> _WORK REQUIRED_
Give the data again exactly as it appears, excluding any pictures.

*-*-*

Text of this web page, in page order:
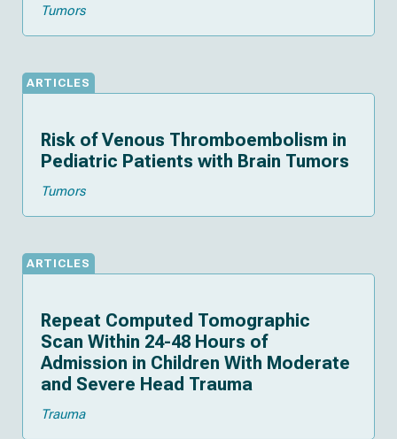
Tumors
ARTICLES
Risk of Venous Thromboembolism in
Pediatric Patients with Brain Tumors
Tumors
ARTICLES
Repeat Computed Tomographic
Scan Within 24-48 Hours of
Admission in Children With Moderate
and Severe Head Trauma
Trauma
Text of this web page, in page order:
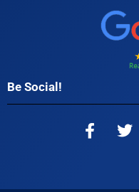
Be Social!
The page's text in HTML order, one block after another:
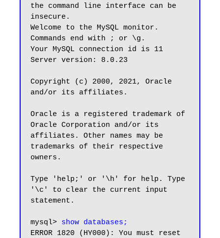
the command line interface can be
insecure.
Welcome to the MySQL monitor.
Commands end with ; or \g.
Your MySQL connection id is 11
Server version: 8.0.23
Copyright (c) 2000, 2021, Oracle
and/or its affiliates.
Oracle is a registered trademark of
Oracle Corporation and/or its
affiliates. Other names may be
trademarks of their respective
owners.
Type 'help;' or '\h' for help. Type
'\c' to clear the current input
statement.
mysql> show databases;
ERROR 1820 (HY000): You must reset
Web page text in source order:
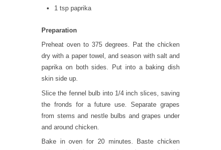
1 tsp paprika
Preparation
Preheat oven to 375 degrees. Pat the chicken
dry with a paper towel, and season with salt and
paprika on both sides. Put into a baking dish
skin side up.
Slice the fennel bulb into 1/4 inch slices, saving
the fronds for a future use. Separate grapes
from stems and nestle bulbs and grapes under
and around chicken.
Bake in oven for 20 minutes. Baste chicken
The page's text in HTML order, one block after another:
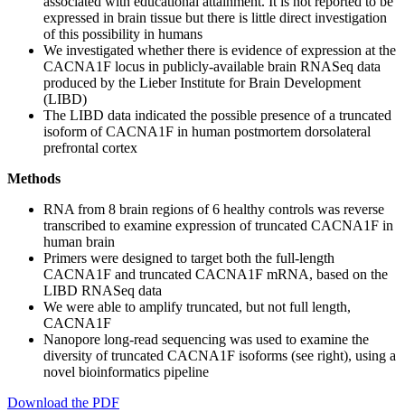
expressed in brain tissue but there is little direct investigation
of this possibility in humans
We investigated whether there is evidence of expression at the
CACNA1F locus in publicly-available brain RNASeq data
produced by the Lieber Institute for Brain Development
(LIBD)
The LIBD data indicated the possible presence of a truncated
isoform of CACNA1F in human postmortem dorsolateral
prefrontal cortex
Methods
RNA from 8 brain regions of 6 healthy controls was reverse
transcribed to examine expression of truncated CACNA1F in
human brain
Primers were designed to target both the full-length
CACNA1F and truncated CACNA1F mRNA, based on the
LIBD RNASeq data
We were able to amplify truncated, but not full length,
CACNA1F
Nanopore long-read sequencing was used to examine the
diversity of truncated CACNA1F isoforms (see right), using a
novel bioinformatics pipeline
Download the PDF
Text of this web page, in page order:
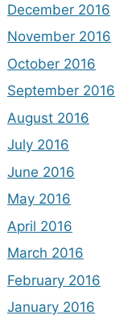
December 2016
November 2016
October 2016
September 2016
August 2016
July 2016
June 2016
May 2016
April 2016
March 2016
February 2016
January 2016
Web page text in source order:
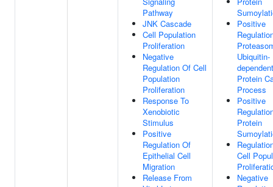
Pathway
JNK Cascade
Cell Population
Proliferation
Negative
Regulation Of Cell
Population
Proliferation
Response To
Xenobiotic
Stimulus
Positive
Regulation Of
Epithelial Cell
Migration
Release From
Positive
Ubiquitin-
dependent
Protein
Process
Positive
Protein
Cell
Negative
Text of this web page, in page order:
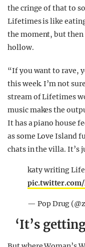
the cringe of that to
Lifetimes is like
the moment, but
hollow.
“If you want to rave,
this week. I’m not
stream of Lifetimes
music makes the
It has a piano house
as some Love Island
chats in the villa. It’s
katy writing
pic.twitter.com/
— Pop Drug
‘It’s
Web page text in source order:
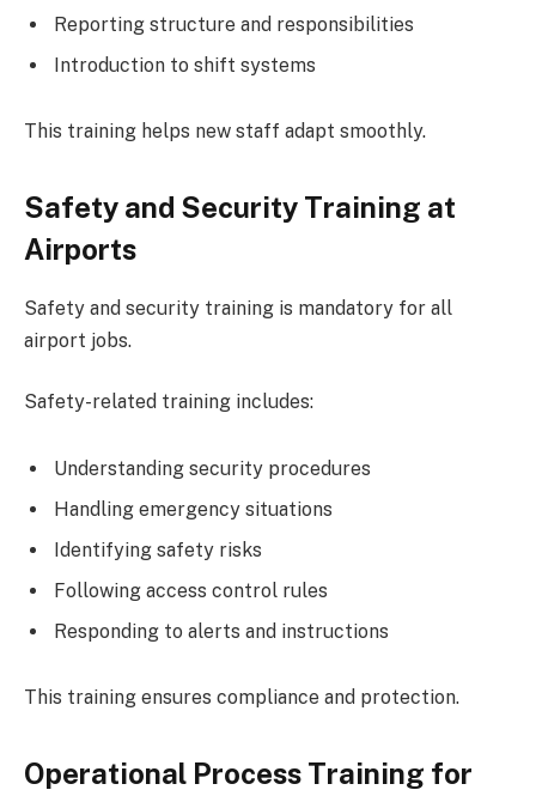
Reporting structure and responsibilities
Introduction to shift systems
This training helps new staff adapt smoothly.
Safety and Security Training at
Airports
Safety and security training is mandatory for all
airport jobs.
Safety-related training includes:
Understanding security procedures
Handling emergency situations
Identifying safety risks
Following access control rules
Responding to alerts and instructions
This training ensures compliance and protection.
Operational Process Training for
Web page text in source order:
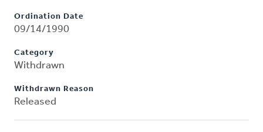
Ordination Date
09/14/1990
Category
Withdrawn
Withdrawn Reason
Released
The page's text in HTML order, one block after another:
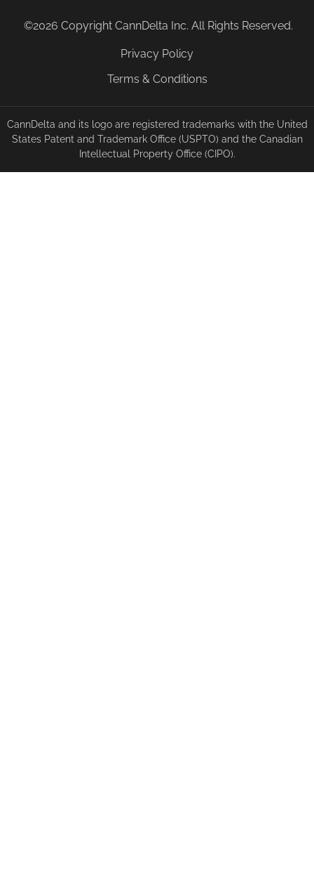
©2026 Copyright CannDelta Inc. All Rights Reserved.
Privacy Policy
Terms & Conditions
CannDelta and its logo are registered trademarks with the United
States Patent and Trademark Office (USPTO) and the Canadian
Intellectual Property Office (CIPO).
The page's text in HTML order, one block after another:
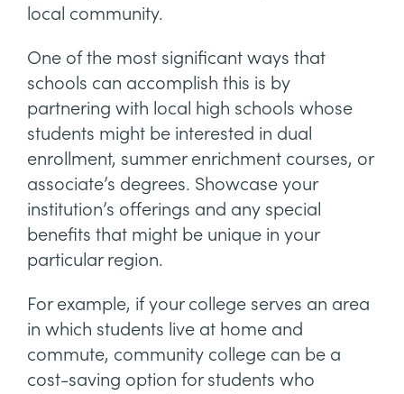
local community.
One of the most significant ways that
schools can accomplish this is by
partnering with local high schools whose
students might be interested in dual
enrollment, summer enrichment courses, or
associate’s degrees. Showcase your
institution’s offerings and any special
benefits that might be unique in your
particular region.
For example, if your college serves an area
in which students live at home and
commute, community college can be a
cost-saving option for students who
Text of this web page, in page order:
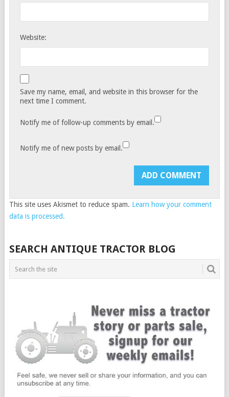
Website:
Save my name, email, and website in this browser for the
next time I comment.
Notify me of follow-up comments by email.
Notify me of new posts by email.
This site uses Akismet to reduce spam. Learn how your comment
data is processed.
SEARCH ANTIQUE TRACTOR BLOG
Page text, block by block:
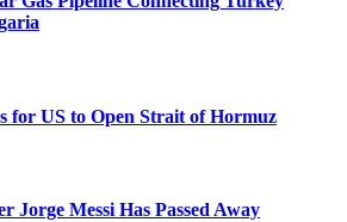
for US to Open Strait of Hormuz
Jorge Messi Has Passed Away
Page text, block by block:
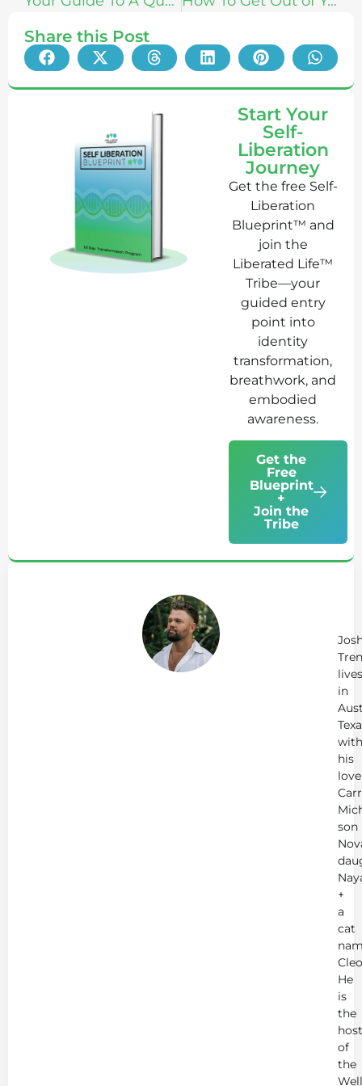
Share this Post
Start Your
Self-
Liberation
Journey
Get the free Self-
Liberation
Blueprint™ and
join the
Liberated Life™
Tribe—your
guided entry
point into
identity
transformation,
breathwork, and
embodied
awareness.
Get the
Free
Blueprint
+
Join the
Tribe
lives
in
with
his
love
son
+
a
cat
He
is
the
host
of
the
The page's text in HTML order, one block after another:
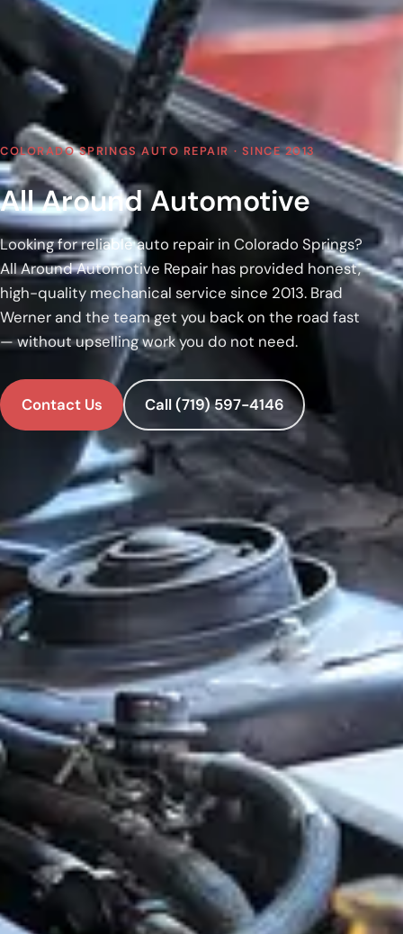
COLORADO SPRINGS AUTO REPAIR · SINCE 2013
All Around Automotive
Looking for reliable auto repair in Colorado Springs?
All Around Automotive Repair has provided honest,
high-quality mechanical service since 2013. Brad
Werner and the team get you back on the road fast
— without upselling work you do not need.
Contact Us Call (719) 597-4146
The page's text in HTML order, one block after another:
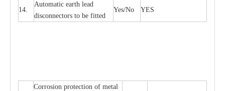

*-*-*

> _FINISHED EXERCISE_
Text of this web page, in page order:
Tumors
ARTICLES
Risk of Venous Thromboembolism in
Pediatric Patients with Brain Tumors
Tumors
ARTICLES
Repeat Computed Tomographic
Scan Within 24-48 Hours of
Admission in Children With Moderate
and Severe Head Trauma
Trauma
Text of this web page, in page order:
Be Social!
The page's text in HTML order, one block after another:
the command line interface can be
insecure.
Welcome to the MySQL monitor.
Commands end with ; or \g.
Your MySQL connection id is 11
Server version: 8.0.23
Copyright (c) 2000, 2021, Oracle
and/or its affiliates.
Oracle is a registered trademark of
Oracle Corporation and/or its
affiliates. Other names may be
trademarks of their respective
owners.
Type 'help;' or '\h' for help. Type
'\c' to clear the current input
statement.
mysql> show databases;
ERROR 1820 (HY000): You must reset
Web page text in source order:
1 tsp paprika
Preparation
Preheat oven to 375 degrees. Pat the chicken
dry with a paper towel, and season with salt and
paprika on both sides. Put into a baking dish
skin side up.
Slice the fennel bulb into 1/4 inch slices, saving
the fronds for a future use. Separate grapes
from stems and nestle bulbs and grapes under
and around chicken.
Bake in oven for 20 minutes. Baste chicken
The page's text in HTML order, one block after another:
expressed in brain tissue but there is little direct investigation
of this possibility in humans
We investigated whether there is evidence of expression at the
CACNA1F locus in publicly-available brain RNASeq data
produced by the Lieber Institute for Brain Development
(LIBD)
The LIBD data indicated the possible presence of a truncated
isoform of CACNA1F in human postmortem dorsolateral
prefrontal cortex
Methods
RNA from 8 brain regions of 6 healthy controls was reverse
transcribed to examine expression of truncated CACNA1F in
human brain
Primers were designed to target both the full-length
CACNA1F and truncated CACNA1F mRNA, based on the
LIBD RNASeq data
We were able to amplify truncated, but not full length,
CACNA1F
Nanopore long-read sequencing was used to examine the
diversity of truncated CACNA1F isoforms (see right), using a
novel bioinformatics pipeline
Download the PDF
Text of this web page, in page order:
December 2016
November 2016
October 2016
September 2016
August 2016
July 2016
June 2016
May 2016
April 2016
March 2016
February 2016
January 2016
Web page text in source order:
Pathway
JNK Cascade
Cell Population
Proliferation
Negative
Regulation Of Cell
Population
Proliferation
Response To
Xenobiotic
Stimulus
Positive
Regulation Of
Epithelial Cell
Migration
Release From
Positive
Ubiquitin-
dependent
Protein
Process
Positive
Protein
Cell
Negative
Text of this web page, in page order:
the cringe of that to
Lifetimes is like
the moment, but
hollow.
“If you want to rave,
this week. I’m not
stream of Lifetimes
music makes the
It has a piano house
as some Love Island
chats in the villa. It’s
katy writing
pic.twitter.com/
— Pop Drug
‘It’s
Web page text in source order:
Reporting structure and responsibilities
Introduction to shift systems
This training helps new staff adapt smoothly.
Safety and Security Training at
Airports
Safety and security training is mandatory for all
airport jobs.
Safety-related training includes:
Understanding security procedures
Handling emergency situations
Identifying safety risks
Following access control rules
Responding to alerts and instructions
This training ensures compliance and protection.
Operational Process Training for
Web page text in source order:
Ordination Date
09/14/1990
Category
Withdrawn
Withdrawn Reason
Released
The page's text in HTML order, one block after another:
©2026 Copyright CannDelta Inc. All Rights Reserved.
Privacy Policy
Terms & Conditions
CannDelta and its logo are registered trademarks with the United
States Patent and Trademark Office (USPTO) and the Canadian
Intellectual Property Office (CIPO).
The page's text in HTML order, one block after another:
local community.
One of the most significant ways that
schools can accomplish this is by
partnering with local high schools whose
students might be interested in dual
enrollment, summer enrichment courses, or
associate’s degrees. Showcase your
institution’s offerings and any special
benefits that might be unique in your
particular region.
For example, if your college serves an area
in which students live at home and
commute, community college can be a
cost-saving option for students who
Text of this web page, in page order:
Website:
Save my name, email, and website in this browser for the
next time I comment.
Notify me of follow-up comments by email.
Notify me of new posts by email.
This site uses Akismet to reduce spam. Learn how your comment
data is processed.
SEARCH ANTIQUE TRACTOR BLOG
Page text, block by block:
for US to Open Strait of Hormuz
Jorge Messi Has Passed Away
Page text, block by block:
Share this Post
Start Your
Self-
Liberation
Journey
Get the free Self-
Liberation
Blueprint™ and
join the
Liberated Life™
Tribe—your
guided entry
point into
identity
transformation,
breathwork, and
embodied
awareness.
Get the
Free
Blueprint
+
Join the
Tribe
lives
in
with
his
love
son
+
a
cat
He
is
the
host
of
the
The page's text in HTML order, one block after another:
COLORADO SPRINGS AUTO REPAIR · SINCE 2013
All Around Automotive
Looking for reliable auto repair in Colorado Springs?
All Around Automotive Repair has provided honest,
high-quality mechanical service since 2013. Brad
Werner and the team get you back on the road fast
— without upselling work you do not need.
Contact Us Call (719) 597-4146
The page's text in HTML order, one block after another:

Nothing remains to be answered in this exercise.